Macquarie, which is the issuer for all the foreign index-linked warrants traded on Bursa currently, has to act as a market maker to ensure liquidity as well as orderly trading. However, because of Bursa regulations on the dynamic price limits on all securities, there are times when the investment bank is unable to provide the necessary liquidity, says Matthews.

“Investors can be left trapped in the warrants at limit-up and limit-down prices. We do not believe that the dynamic price limits that apply to stocks should apply to the derivatives, and we have conveyed investors’ concerns about this to the regulator,” he adds.

The introduction of the foreign index warrants by Macquarie in October last year coincided with the strong rally on the Hang Seng and China’s various stock markets. Awash with liquidity and the ability to buy at generous margin multiples, individual investors in China had pushed up the market to stunning heights, as evidenced by the China A50 Index, which consists of 50 largest China-based companies in terms of market capitalisation in Hong Kong, doubling in value within six months.

As market liquidity is the key component of a vibrant stock market, Matthews believes that the growth in the issuance of index-linked warrants is a positive development for the local bourse.

“Stock-based derivatives and options make up about 50% of all daily turnover in the stock markets of developed countries. We do foresee more demand in Malaysia for these instruments, if the recent high trading volume of the puts and calls is any indication,” he says.
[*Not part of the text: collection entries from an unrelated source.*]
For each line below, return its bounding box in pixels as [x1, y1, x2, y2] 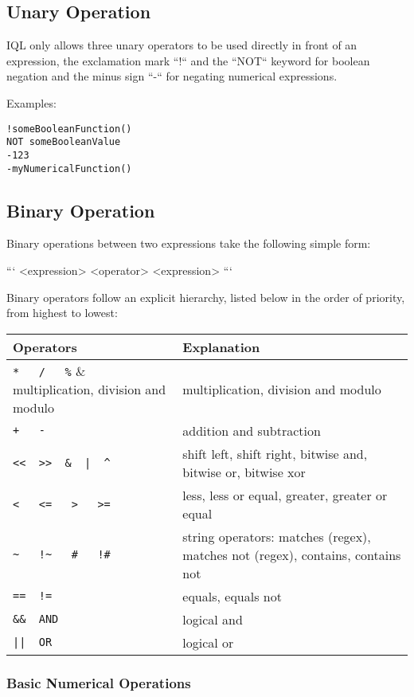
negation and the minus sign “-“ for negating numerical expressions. [6, 68, 338, 84]
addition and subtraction [182, 421, 321, 440]
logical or [182, 632, 234, 652]
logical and [182, 609, 243, 628]
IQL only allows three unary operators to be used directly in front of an [6, 37, 357, 53]
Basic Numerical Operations [6, 672, 191, 692]
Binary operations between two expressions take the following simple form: [6, 235, 371, 252]
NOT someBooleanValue [6, 136, 121, 148]
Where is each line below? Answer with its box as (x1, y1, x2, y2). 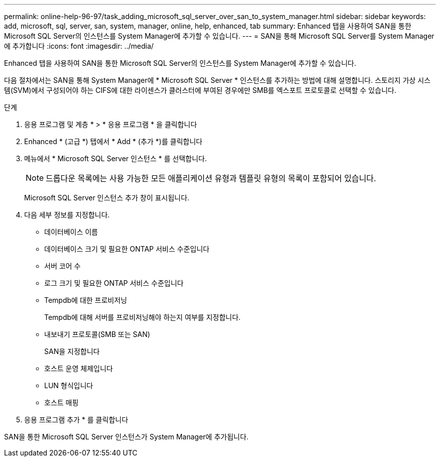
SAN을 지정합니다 (44, 347, 100, 356)
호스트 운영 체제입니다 (44, 364, 113, 373)
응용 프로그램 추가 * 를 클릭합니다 (24, 415, 129, 424)
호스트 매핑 (44, 398, 79, 407)
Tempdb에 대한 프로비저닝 (44, 296, 128, 304)
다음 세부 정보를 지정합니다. (24, 210, 110, 219)
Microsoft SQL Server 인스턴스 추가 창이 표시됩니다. (24, 193, 189, 202)
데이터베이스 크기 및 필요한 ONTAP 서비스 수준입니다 (44, 245, 209, 253)
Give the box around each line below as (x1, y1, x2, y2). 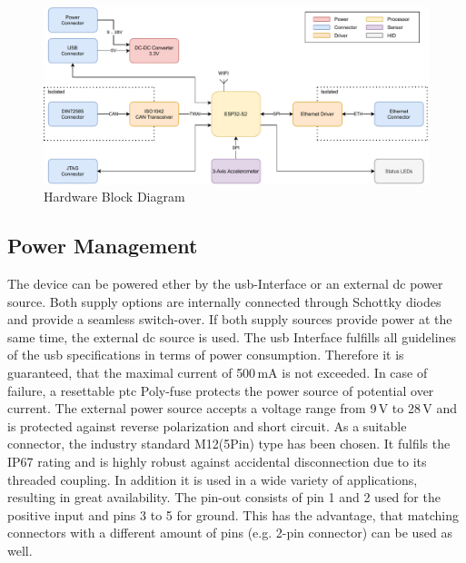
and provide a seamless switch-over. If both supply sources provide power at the (7, 310, 452, 329)
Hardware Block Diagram (44, 187, 185, 206)
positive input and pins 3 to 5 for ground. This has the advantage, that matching (7, 505, 460, 524)
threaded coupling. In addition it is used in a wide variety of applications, (7, 469, 418, 489)
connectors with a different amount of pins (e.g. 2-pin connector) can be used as (7, 523, 453, 542)
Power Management (7, 232, 198, 260)
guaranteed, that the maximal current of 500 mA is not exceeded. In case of (7, 362, 428, 381)
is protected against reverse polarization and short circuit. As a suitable (7, 416, 407, 435)
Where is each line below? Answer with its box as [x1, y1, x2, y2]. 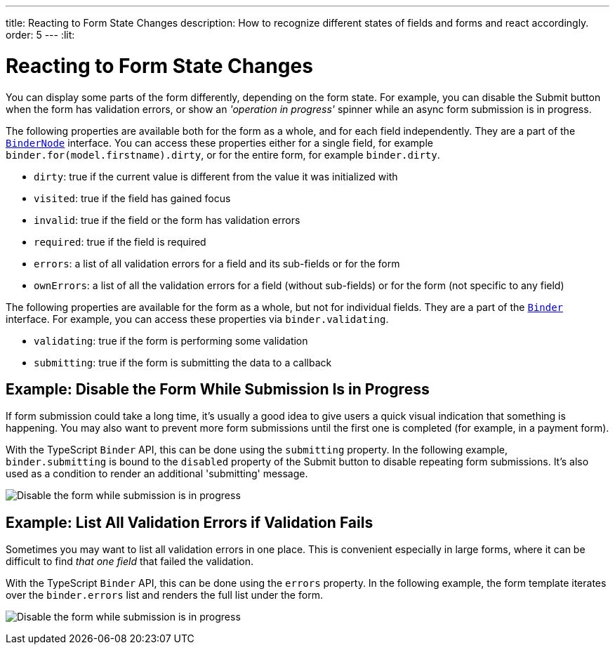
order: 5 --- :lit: [6, 29, 75, 41]
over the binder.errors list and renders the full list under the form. [6, 589, 323, 602]
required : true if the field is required [34, 235, 206, 248]
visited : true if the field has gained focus [34, 192, 231, 204]
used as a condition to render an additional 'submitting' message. [6, 467, 308, 480]
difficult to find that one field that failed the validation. [6, 555, 253, 568]
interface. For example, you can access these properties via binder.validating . [6, 312, 389, 325]
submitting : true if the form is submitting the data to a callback [34, 356, 332, 369]

Nevertheless, there are instances when the trading in the warrants do not reflect the underlying movements of the markets that they represent. For example, the CHINA50-H1 put warrant gained as much as 30% on July 9,  despite the China A50 Index staging a strong rally after gaining as much as 6% on the same day. This could be due to pure speculative activity, which causes warrant prices to diverge from the underlying index value.
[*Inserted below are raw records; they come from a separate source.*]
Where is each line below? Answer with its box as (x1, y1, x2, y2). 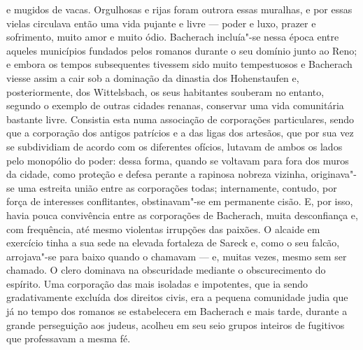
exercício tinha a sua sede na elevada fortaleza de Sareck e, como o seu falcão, (6, 235, 340, 250)
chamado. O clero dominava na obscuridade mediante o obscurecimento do (6, 262, 326, 277)
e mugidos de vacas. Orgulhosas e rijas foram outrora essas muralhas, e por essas (6, 2, 353, 16)
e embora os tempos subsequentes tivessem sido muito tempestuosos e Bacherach (6, 57, 353, 71)
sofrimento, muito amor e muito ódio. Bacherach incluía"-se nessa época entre (6, 29, 339, 44)
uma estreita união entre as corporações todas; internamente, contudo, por (17, 180, 337, 195)
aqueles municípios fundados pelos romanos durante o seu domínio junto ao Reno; (6, 43, 357, 57)
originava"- (311, 167, 357, 181)
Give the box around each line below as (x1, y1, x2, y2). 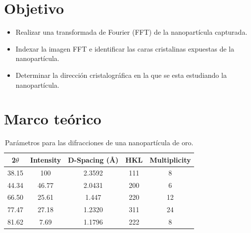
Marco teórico (4, 109, 101, 129)
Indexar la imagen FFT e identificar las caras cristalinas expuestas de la (15, 43, 234, 54)
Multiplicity (150, 154, 191, 165)
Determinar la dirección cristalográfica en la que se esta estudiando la (15, 69, 227, 80)
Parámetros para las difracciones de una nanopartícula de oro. (5, 137, 194, 148)
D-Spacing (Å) (68, 154, 119, 165)
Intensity (30, 154, 61, 165)
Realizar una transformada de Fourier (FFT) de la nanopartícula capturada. (15, 27, 248, 37)
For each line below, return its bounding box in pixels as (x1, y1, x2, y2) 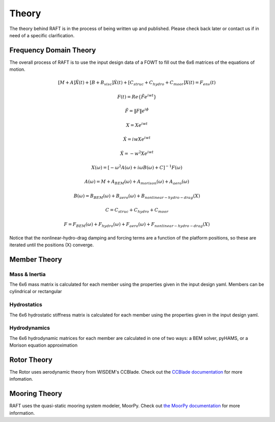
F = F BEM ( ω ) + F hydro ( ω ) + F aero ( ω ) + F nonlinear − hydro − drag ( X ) (64, 221, 210, 228)
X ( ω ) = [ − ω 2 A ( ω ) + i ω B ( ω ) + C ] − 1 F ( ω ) (91, 164, 183, 170)
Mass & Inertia (9, 271, 46, 278)
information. (9, 410, 35, 416)
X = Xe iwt (126, 121, 148, 128)
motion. (9, 66, 25, 72)
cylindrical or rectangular (9, 288, 62, 295)
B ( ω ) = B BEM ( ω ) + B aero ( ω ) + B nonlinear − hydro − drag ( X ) (73, 193, 201, 200)

There is also the perception that investment banks, facing a decline in earnings due to the slowdown in deals this year, are incentivised to keep churning out these warrants at the expense of retail investors.

To counter this, Matthews explains how investment banks generate revenue as well as incur costs from issuing the warrants. “What we do is that we structure the warrant based on its implied volatility expectations. We only profit when hedging costs are less than what we sold the warrant for throughout its tenure.”

Hedging costs go up when markets are especially volatile, which he says is not an ideal scenario for the market makers. As the global markets are expected to continue to exhibit strong volatility in the coming weeks, Matthews advises investors to be properly informed on the risks and benefits of trading the warrants.

 

This article first appeared in Capital, The Edge Malaysia Weekly, on July 13 - 19, 2015.